● **PROBLEM DETAILS**
Set down only what runs from the line containing "Mean-squared error of (24, 306, 94, 317)" through the last line of the data, exactly as it reads.

◆ ◆ ◆ ◆

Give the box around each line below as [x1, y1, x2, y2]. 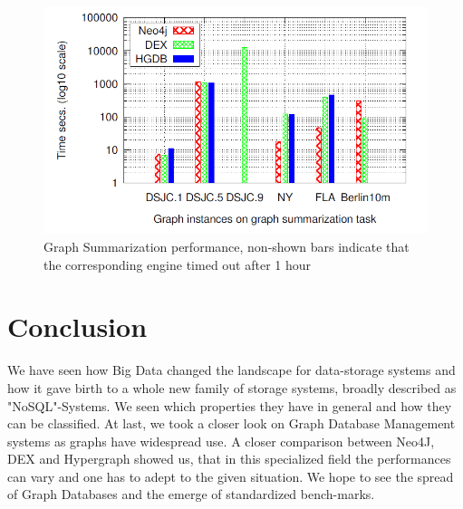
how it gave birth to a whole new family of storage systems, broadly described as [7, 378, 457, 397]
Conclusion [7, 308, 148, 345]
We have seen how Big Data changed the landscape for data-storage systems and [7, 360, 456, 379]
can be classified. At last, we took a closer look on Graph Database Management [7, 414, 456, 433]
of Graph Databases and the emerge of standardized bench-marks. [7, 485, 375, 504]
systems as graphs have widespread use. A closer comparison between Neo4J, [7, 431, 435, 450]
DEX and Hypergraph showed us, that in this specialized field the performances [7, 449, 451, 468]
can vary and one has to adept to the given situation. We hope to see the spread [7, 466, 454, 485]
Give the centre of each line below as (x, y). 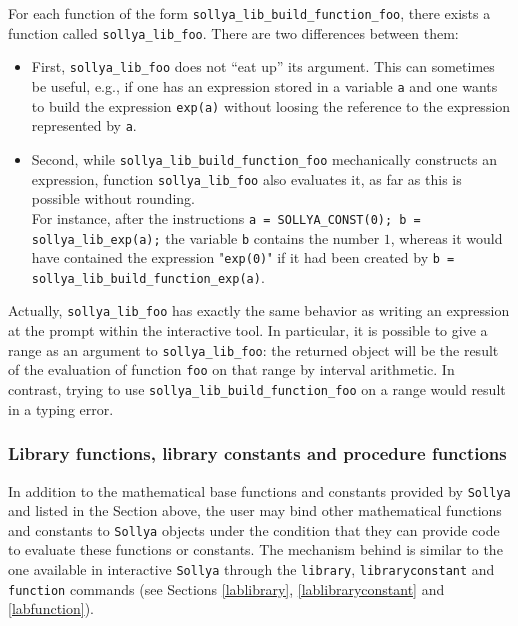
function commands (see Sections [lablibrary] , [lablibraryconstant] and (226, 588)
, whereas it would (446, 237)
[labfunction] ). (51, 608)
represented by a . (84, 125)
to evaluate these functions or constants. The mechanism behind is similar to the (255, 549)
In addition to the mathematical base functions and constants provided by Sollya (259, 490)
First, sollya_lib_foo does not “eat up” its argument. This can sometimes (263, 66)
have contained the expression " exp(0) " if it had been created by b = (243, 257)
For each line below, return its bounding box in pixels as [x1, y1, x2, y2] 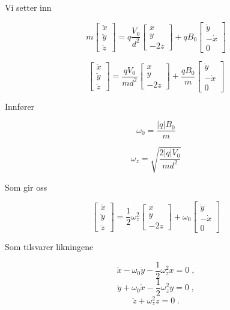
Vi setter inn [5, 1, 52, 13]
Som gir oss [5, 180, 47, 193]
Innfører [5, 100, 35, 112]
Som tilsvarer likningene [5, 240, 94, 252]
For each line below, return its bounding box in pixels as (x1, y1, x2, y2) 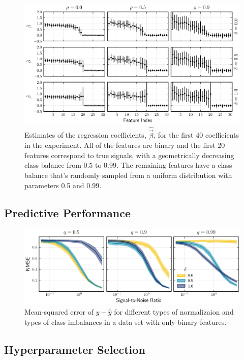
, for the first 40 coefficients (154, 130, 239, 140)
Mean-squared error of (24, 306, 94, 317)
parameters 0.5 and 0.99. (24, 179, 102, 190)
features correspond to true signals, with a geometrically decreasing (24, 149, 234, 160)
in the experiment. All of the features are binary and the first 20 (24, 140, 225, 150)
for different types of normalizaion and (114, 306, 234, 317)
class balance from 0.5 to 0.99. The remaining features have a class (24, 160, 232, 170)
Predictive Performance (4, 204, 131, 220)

◆ ◆ ◆ ◆

● **RESULT OF THE TASK**
Mean-squared error of (24, 306, 94, 317)
parameters 0.5 and 0.99. (24, 179, 102, 190)
features correspond to true signals, with a geometrically decreasing (24, 149, 234, 160)
in the experiment. All of the features are binary and the first 20 (24, 140, 225, 150)
for different types of normalizaion and (114, 306, 234, 317)
class balance from 0.5 to 0.99. The remaining features have a class (24, 160, 232, 170)
Predictive Performance (4, 204, 131, 220)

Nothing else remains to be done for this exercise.